▶ _What is needed_:
The answer must be the full listing, reproduced word for word.

▶ _Supplied data_:
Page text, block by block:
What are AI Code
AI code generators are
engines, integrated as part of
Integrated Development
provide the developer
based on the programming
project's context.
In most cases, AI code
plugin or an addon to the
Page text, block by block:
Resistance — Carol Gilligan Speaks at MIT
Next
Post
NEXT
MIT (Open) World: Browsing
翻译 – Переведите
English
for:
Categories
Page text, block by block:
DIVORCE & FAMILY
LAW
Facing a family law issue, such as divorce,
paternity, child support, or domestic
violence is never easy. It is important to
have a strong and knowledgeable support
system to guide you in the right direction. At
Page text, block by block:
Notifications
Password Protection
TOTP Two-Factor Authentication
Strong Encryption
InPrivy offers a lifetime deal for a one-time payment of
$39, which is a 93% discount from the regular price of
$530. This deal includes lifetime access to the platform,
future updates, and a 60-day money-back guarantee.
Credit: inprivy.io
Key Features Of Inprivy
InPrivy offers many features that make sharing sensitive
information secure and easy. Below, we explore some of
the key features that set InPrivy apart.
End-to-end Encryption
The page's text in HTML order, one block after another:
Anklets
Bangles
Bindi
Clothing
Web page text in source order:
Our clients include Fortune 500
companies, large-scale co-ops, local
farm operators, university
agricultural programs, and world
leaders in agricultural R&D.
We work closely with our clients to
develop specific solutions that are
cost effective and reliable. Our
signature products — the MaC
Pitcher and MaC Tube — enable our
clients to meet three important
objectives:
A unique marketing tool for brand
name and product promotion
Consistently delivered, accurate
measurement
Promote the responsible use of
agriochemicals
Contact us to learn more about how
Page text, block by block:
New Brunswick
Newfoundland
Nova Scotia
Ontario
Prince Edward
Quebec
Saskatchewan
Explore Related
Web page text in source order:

▶ _Result_:
Page text, block by block:
What are AI Code
AI code generators are
engines, integrated as part of
Integrated Development
provide the developer
based on the programming
project's context.
In most cases, AI code
plugin or an addon to the
Page text, block by block:
Resistance — Carol Gilligan Speaks at MIT
Next
Post
NEXT
MIT (Open) World: Browsing
翻译 – Переведите
English
for:
Categories
Page text, block by block:
DIVORCE & FAMILY
LAW
Facing a family law issue, such as divorce,
paternity, child support, or domestic
violence is never easy. It is important to
have a strong and knowledgeable support
system to guide you in the right direction. At
Page text, block by block:
Notifications
Password Protection
TOTP Two-Factor Authentication
Strong Encryption
InPrivy offers a lifetime deal for a one-time payment of
$39, which is a 93% discount from the regular price of
$530. This deal includes lifetime access to the platform,
future updates, and a 60-day money-back guarantee.
Credit: inprivy.io
Key Features Of Inprivy
InPrivy offers many features that make sharing sensitive
information secure and easy. Below, we explore some of
the key features that set InPrivy apart.
End-to-end Encryption
The page's text in HTML order, one block after another:
Anklets
Bangles
Bindi
Clothing
Web page text in source order:
Our clients include Fortune 500
companies, large-scale co-ops, local
farm operators, university
agricultural programs, and world
leaders in agricultural R&D.
We work closely with our clients to
develop specific solutions that are
cost effective and reliable. Our
signature products — the MaC
Pitcher and MaC Tube — enable our
clients to meet three important
objectives:
A unique marketing tool for brand
name and product promotion
Consistently delivered, accurate
measurement
Promote the responsible use of
agriochemicals
Contact us to learn more about how
Page text, block by block:
New Brunswick
Newfoundland
Nova Scotia
Ontario
Prince Edward
Quebec
Saskatchewan
Explore Related
Web page text in source order:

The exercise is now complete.